▸ Task requirements
Every line from the one that includes "Details [78, 83, 161, 116]" to the end of the entries should be written out exactly, with the first and last included.

═════ Provided information ═════

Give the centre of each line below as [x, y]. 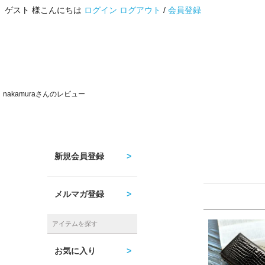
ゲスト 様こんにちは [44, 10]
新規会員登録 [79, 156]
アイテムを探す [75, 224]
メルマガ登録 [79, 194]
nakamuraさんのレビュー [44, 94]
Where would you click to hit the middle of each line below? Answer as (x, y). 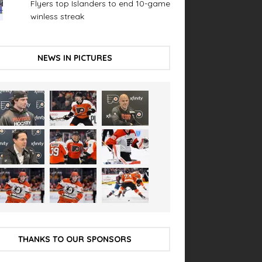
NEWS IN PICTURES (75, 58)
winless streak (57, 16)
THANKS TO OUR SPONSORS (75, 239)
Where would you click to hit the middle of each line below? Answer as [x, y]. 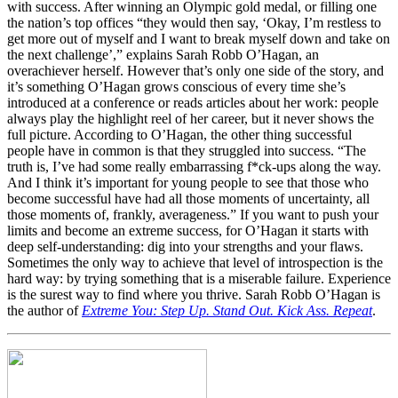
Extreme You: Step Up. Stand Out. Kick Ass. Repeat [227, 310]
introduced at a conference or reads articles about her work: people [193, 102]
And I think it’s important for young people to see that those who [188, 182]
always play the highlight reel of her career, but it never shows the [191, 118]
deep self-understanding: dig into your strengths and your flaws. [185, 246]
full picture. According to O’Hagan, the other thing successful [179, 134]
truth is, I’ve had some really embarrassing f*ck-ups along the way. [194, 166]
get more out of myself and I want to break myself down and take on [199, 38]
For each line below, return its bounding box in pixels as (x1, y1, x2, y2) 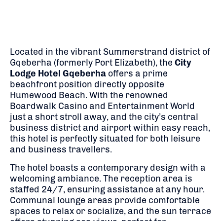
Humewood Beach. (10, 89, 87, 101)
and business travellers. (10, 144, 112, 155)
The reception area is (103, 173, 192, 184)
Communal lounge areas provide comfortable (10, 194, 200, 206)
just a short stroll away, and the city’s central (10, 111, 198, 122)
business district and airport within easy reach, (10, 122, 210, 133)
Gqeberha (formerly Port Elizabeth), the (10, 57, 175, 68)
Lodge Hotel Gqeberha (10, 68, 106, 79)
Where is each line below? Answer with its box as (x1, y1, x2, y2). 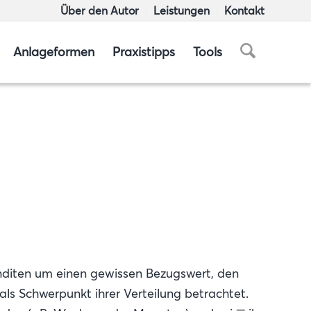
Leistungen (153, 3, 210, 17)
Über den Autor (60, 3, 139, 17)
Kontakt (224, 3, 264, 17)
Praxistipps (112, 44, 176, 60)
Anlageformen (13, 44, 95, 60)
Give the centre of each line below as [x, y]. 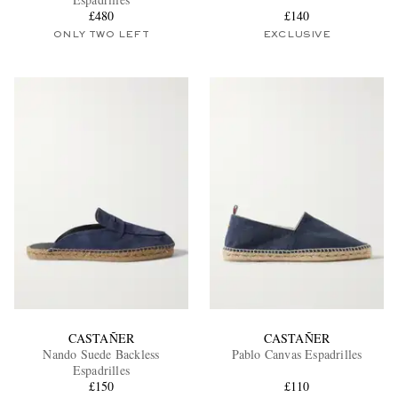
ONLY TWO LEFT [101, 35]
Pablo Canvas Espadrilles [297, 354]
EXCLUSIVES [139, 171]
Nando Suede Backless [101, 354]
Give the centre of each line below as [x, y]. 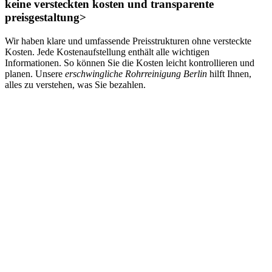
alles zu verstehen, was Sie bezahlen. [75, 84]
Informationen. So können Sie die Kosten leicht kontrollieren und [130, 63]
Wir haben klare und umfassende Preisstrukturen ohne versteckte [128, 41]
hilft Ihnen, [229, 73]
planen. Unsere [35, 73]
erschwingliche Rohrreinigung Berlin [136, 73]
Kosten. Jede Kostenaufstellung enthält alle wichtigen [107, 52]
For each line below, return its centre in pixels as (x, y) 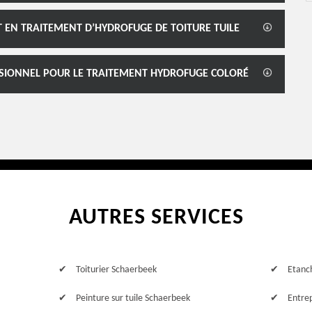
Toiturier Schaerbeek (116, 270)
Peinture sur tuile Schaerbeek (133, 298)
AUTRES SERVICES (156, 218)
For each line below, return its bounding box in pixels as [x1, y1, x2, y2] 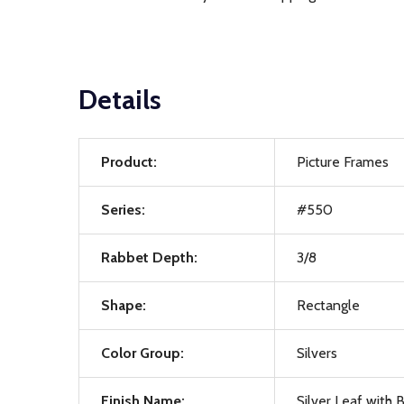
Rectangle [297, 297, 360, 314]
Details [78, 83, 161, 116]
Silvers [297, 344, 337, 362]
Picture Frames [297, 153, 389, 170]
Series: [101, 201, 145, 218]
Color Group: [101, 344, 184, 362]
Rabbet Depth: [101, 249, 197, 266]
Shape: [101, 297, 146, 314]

═════

▸ Output below
Details [78, 83, 161, 116]
Silvers [297, 344, 337, 362]
Picture Frames [297, 153, 389, 170]
Series: [101, 201, 145, 218]
Color Group: [101, 344, 184, 362]
Rabbet Depth: [101, 249, 197, 266]
Shape: [101, 297, 146, 314]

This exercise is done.